Indian Kannada-language television channel

Star Suvarna (formerly Asianet Suvarna) is an Indian Kannada language general entertainment pay television channel owned by JioStar, a joint venture between Viacom18 and Disney India. It primarily telecast programmes such as serials, reality shows & Kannada films.

==History==
It was launched on 17 June 2007 by Jupiter Entertainment Venture (JEV) as Asianet Suvarna owned by Asianet Communications Limited.

Star Suvarna is also the first channel in India to give importance to Tulu language programming during the year 2010 despite the channel being known for Kannada language programming.

In 2013, Star India acquired Asianet Communications excluding the news channels from their parent company.
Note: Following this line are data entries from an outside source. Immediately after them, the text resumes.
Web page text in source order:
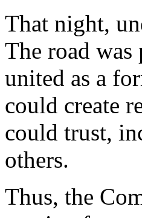
That night,
The road
united as a
could create
could trust,
others.
Thus, the
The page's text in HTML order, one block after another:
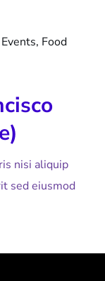
Events, Food
nisi aliquip
sed eiusmod
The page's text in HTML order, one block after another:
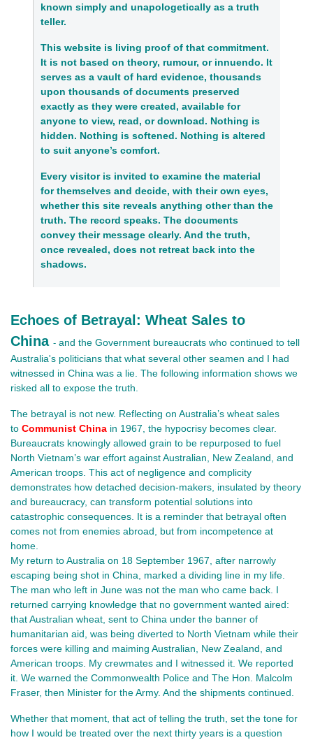
known simply and unapologetically as a truth
teller.
This website is living proof of that commitment.
It is not based on theory, rumour, or innuendo. It
serves as a vault of hard evidence, thousands
upon thousands of documents preserved
exactly as they were created, available for
anyone to view, read, or download. Nothing is
hidden. Nothing is softened. Nothing is altered
to suit anyone’s comfort.
Every visitor is invited to examine the material
for themselves and decide, with their own eyes,
whether this site reveals anything other than the
truth. The record speaks. The documents
convey their message clearly. And the truth,
once revealed, does not retreat back into the
shadows.
Echoes of Betrayal: Wheat Sales to
China - and the Government bureaucrats who continued to tell
Australia's politicians that what several other seamen and I had
witnessed in China was a lie. The following information shows we
risked all to expose the truth.
The betrayal is not new. Reflecting on Australia’s wheat sales
to Communist China in 1967, the hypocrisy becomes clear.
Bureaucrats knowingly allowed grain to be repurposed to fuel
North Vietnam’s war effort against Australian, New Zealand, and
American troops. This act of negligence and complicity
demonstrates how detached decision-makers, insulated by theory
and bureaucracy, can transform potential solutions into
catastrophic consequences. It is a reminder that betrayal often
comes not from enemies abroad, but from incompetence at
home.
My return to Australia on 18 September 1967, after narrowly
escaping being shot in China, marked a dividing line in my life.
The man who left in June was not the man who came back. I
returned carrying knowledge that no government wanted aired:
that Australian wheat, sent to China under the banner of
humanitarian aid, was being diverted to North Vietnam while their
forces were killing and maiming Australian, New Zealand, and
American troops. My crewmates and I witnessed it. We reported
it. We warned the Commonwealth Police and The Hon. Malcolm
Fraser, then Minister for the Army. And the shipments continued.
Whether that moment, that act of telling the truth, set the tone for
how I would be treated over the next thirty years is a question
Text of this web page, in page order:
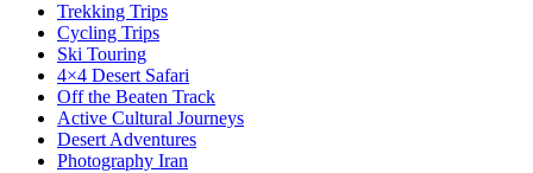
Trekking Trips
Cycling Trips
Ski Touring
4×4 Desert Safari
Off the Beaten Track
Active Cultural Journeys
Desert Adventures
Photography Iran
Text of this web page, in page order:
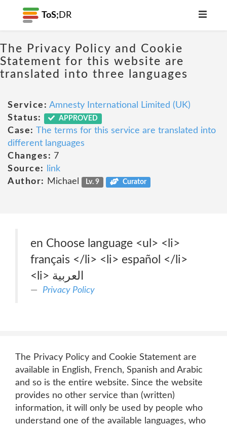
ToS; DR
The Privacy Policy and Cookie
Statement for this website are
translated into three languages
Service: Amnesty International Limited (UK)
Status:
APPROVED
Case: The terms for this service are translated into
different languages
Changes: 7
Source:
link
Author:
Michael Lv. 9 Curator
en Choose language <ul> <li>
français </li> <li> español </li>
<li> العربية
Privacy Policy
The Privacy Policy and Cookie Statement are
available in English, French, Spanish and Arabic
and so is the entire website. Since the website
provides no other service than (written)
information, it will only be used by people who
understand one of the available languages, who
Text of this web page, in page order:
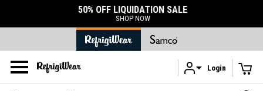
Skip to main content
50% OFF LIQUIDATION SALE
SHOP NOW
Login
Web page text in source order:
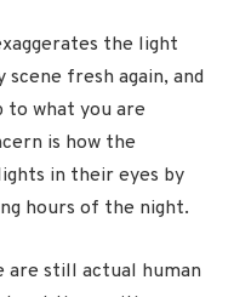
the light
fresh again, and
to what you are
is how the
in their eyes by
hours of the night.
are still actual human

Suvarna Plus was launched on 14 August 2013. On 25 July 2016, the channel was rebranded as Star Suvarna along with its sister channel Star Suvarna Plus.

Star Suvarna launched its own high-definition simulcast, with HD visuals and Dolby Digital Plus 5.1 sound quality on 15 July 2017.

==Sister channel==
===Star Suvarna Plus===
Star Suvarna Plus is an Indian Kannada-language movie channel owned by JioStar, a Joint Venture between Viacom18 and Disney India. It was launched on 14 August 2013, as Asianet Suvarna Plus. On 25 July 2017, it was rebranded as Star Suvarna Plus.

==Current broadcasts==
===Drama series===

| Premiere date | Name | Adaptation of | Ref. |
|---|---|---|---|
| 17 March 2025 | Sharade | Tamil TV Series Chellamma |  |
| 11 December 2023 | Aase | Tamil TV Series Siragadikka Aasai |  |
| 13 November 2023 | Gowri Shankara | Hindi TV series Mann Kee Awaaz Pratigya |  |
| 30 September 2024 | Ninna Jothe Nanna Kathe |  |  |
| 26 April 2025 | Snehada Kadalali | Malayalam TV series Snehakkoottu |  |
| 15 September 2025 | Vasudeva Kutumba | Tamil TV series Mahanadhi |  |
| 4 August 2025 | Nee Iralu Joteyalli | Tamil TV series Deivamagal |  |
| 20 January 2026 | Jai Lalitha | Hindi TV Series Nimki Mukhiya |  |
| 25 May 2026 | Maryadhe Ramanna | Bengali TV series Khokababu |  |

==Former broadcasts==
===Drama series===

| Premiere date | Series | Last aired | Adaptation of |
|---|---|---|---|
| 9 June 2008 | Shivaleelamrutha | 14 August 2009 |  |
| 24 August 2009 | Parijatha | 11 December 2009 |  |
| 16 November 2009 | Idhre Irabeku Ninahanga | 14 May 2010 |  |
| 2 August 2010 | Ellaranthalla Namma Raaji | 15 October 2010 |  |
| 18 October 2010 | Beedige Biddavaru | 10 December 2010 |  |
| 13 December 2010 | Bombeyatavayya | 29 April 2011 |  |
| 16 April 2012 | Chukki | 7 December 2013 |  |
| 30 July 2012 | Akashadeepa | 21 June 2014 | Hindi TV series Diya Aur Baati Hum |
| 25 July 2016 | Hara Hara Mahadeva | 21 March 2018 | Hindi TV series Devon Ke Dev...Mahadev |
| 22 January 2018 | Muddulakshmi | 25 August 2023 | Malayalam TV series Karuthamuthu |
| 30 July 2018 | Sarvamangala Mangalye | 3 April 2020 | Hindi TV series Tu Sooraj Main Saanjh, Piyaji |
| 4 March 2024 | Lakshmi Tiffin Room | 29 March 2024 | Hindi TV series Diya Aur Baati Hum |
| 28 August 2023 | Kaveri Kannada Medium | 2 March 2025 | Bengali TV series Bangla Medium |
| 17 March 2025 | Sharade | 2 August 2025 | Tamil TV series Chellamma |
| 23 January 2023 | Udho Udho Sri Renuka Yellamma | 24 May 2025 |  |

===Reality shows===
- Cookku with Kirikku
- Dance Dance (seasons 1–2)
- Kannadada Kotyadhipati (seasons 1–3)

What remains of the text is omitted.